DOCTRINE OF SEPARATE LEGAL PERSONALITY


Stockholders cannot claim ownership over corporate properties by virtue of the
Minutes of a Stockholders meeting which merely evidence a loan agreement
between the stockholders and the corporation. As such, there interest over the
properties are merely inchoate. - Philippine National Bank vs. Merelo B. Aznar
et al., G.R. No. 171805, May 30, 2011
DOCTRINE OF PIERCING THE VEIL OF CORPORATE FICTION
In this connection, case law lays down a three-pronged test to determine the
application of the alter ego theory, which is also known as the instrumentality
theory, namely:
(1) Control, not mere majority or complete stock control, but complete
domination, not only of finances but of policy and business practice in
respect to the transaction attacked so that the corporate entity as to this
transaction had at the time no separate mind, will or existence of its own;
(2) Such control must have been used by the defendant to commit fraud or
wrong, to perpetuate the violation of a statutory or other positive legal duty,
or dishonest and unjust act in contravention of plaintiffs legal right; and
(3) The aforesaid control and breach of duty must have proximately caused the
injury or unjust loss complained of.
The first prong is the instrumentality or control test. This test requires that
the subsidiary be completely under the control and domination of the parent. It
examines the parent corporations relationship with the subsidiary. It inquires
whether a subsidiary corporation is so organized and controlled and its affairs are so
conducted as to make it a mere instrumentality or agent of the parent corporation
such that its separate existence as a distinct corporate entity will be ignored. It
seeks to establish whether the subsidiary corporation has no autonomy and the
parent corporation, though acting through the subsidiary in form and appearance,
is operating the business directly for itself.

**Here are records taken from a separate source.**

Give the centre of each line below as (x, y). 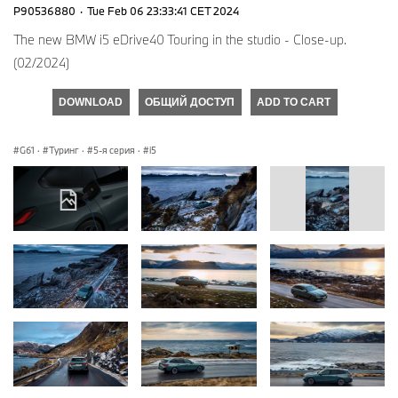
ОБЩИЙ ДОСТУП (190, 102)
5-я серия (114, 150)
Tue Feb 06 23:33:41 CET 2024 (163, 10)
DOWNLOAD (91, 102)
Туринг (64, 150)
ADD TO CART (294, 102)
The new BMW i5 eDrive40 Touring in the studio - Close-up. (180, 39)
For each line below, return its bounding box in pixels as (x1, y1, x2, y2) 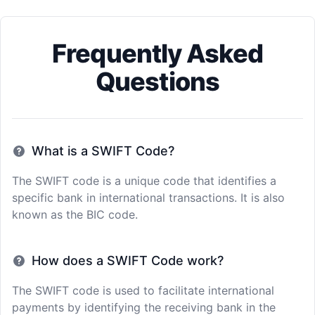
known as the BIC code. (12, 207, 138, 221)
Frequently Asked (52, 38, 263, 69)
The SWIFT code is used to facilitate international (12, 283, 274, 297)
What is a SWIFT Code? (32, 143, 174, 158)
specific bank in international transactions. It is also (12, 191, 285, 205)
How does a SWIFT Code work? (32, 253, 224, 268)
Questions (96, 66, 219, 97)
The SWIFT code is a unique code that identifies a (12, 174, 276, 188)
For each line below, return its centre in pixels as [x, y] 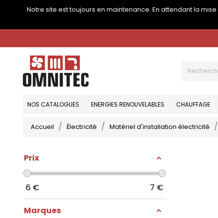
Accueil [42, 127]
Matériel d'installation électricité [160, 127]
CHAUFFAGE [193, 104]
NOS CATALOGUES [53, 104]
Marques [42, 210]
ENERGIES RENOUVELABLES [128, 104]
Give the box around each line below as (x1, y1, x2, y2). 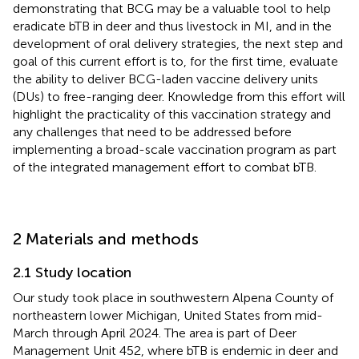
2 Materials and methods (13, 228, 199, 248)
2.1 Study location (13, 263, 131, 281)
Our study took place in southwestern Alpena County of (13, 289, 333, 305)
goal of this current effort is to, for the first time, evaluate (13, 53, 338, 69)
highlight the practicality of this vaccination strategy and (13, 106, 331, 122)
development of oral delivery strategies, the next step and (13, 35, 343, 51)
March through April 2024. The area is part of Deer (13, 325, 296, 341)
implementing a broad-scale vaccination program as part (13, 141, 337, 157)
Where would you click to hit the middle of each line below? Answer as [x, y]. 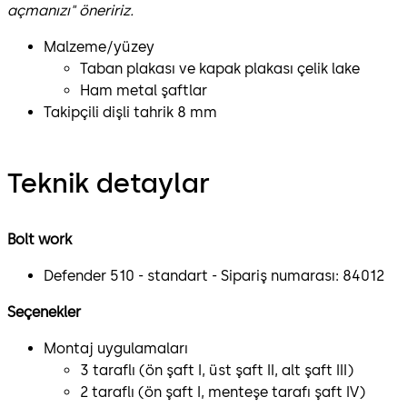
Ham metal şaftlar [144, 90]
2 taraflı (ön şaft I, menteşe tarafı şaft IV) [224, 392]
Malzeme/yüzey [99, 46]
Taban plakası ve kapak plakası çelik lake [220, 68]
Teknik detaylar [109, 183]
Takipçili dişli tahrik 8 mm [130, 112]
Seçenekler [44, 312]
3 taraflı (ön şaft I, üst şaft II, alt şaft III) [217, 370]
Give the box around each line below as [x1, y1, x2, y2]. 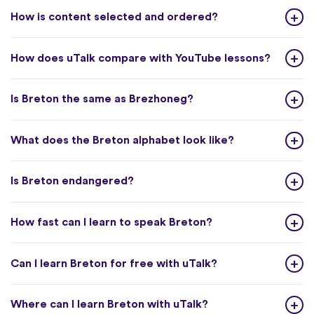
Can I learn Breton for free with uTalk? [11, 257, 217, 269]
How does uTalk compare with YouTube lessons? [11, 52, 271, 64]
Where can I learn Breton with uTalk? [11, 299, 208, 310]
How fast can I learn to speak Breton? [11, 217, 212, 228]
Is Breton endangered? [11, 175, 134, 187]
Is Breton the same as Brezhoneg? [11, 93, 193, 105]
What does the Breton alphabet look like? [11, 134, 234, 146]
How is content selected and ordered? [11, 11, 218, 23]
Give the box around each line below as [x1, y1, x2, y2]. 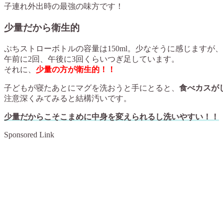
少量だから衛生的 [4, 22, 80, 33]
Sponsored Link [4, 130, 54, 139]
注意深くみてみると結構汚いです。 [4, 94, 131, 103]
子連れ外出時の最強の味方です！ [4, 2, 123, 11]
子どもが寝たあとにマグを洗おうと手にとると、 [4, 83, 179, 92]
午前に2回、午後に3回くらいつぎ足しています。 [4, 54, 179, 63]
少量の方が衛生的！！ [36, 65, 115, 74]
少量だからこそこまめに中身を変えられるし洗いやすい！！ [4, 112, 219, 121]

The second prong is the fraud test. This test requires that the parent
corporations conduct in using the subsidiary corporation be unjust, fraudulent or
wrongful. It examines the relationship of the plaintiff to the corporation. It
recognizes that piercing is appropriate only if the parent corporation uses the
subsidiary in a way that harms the plaintiff creditor. As such, it requires a showing of
an element of injustice or fundamental unfairness.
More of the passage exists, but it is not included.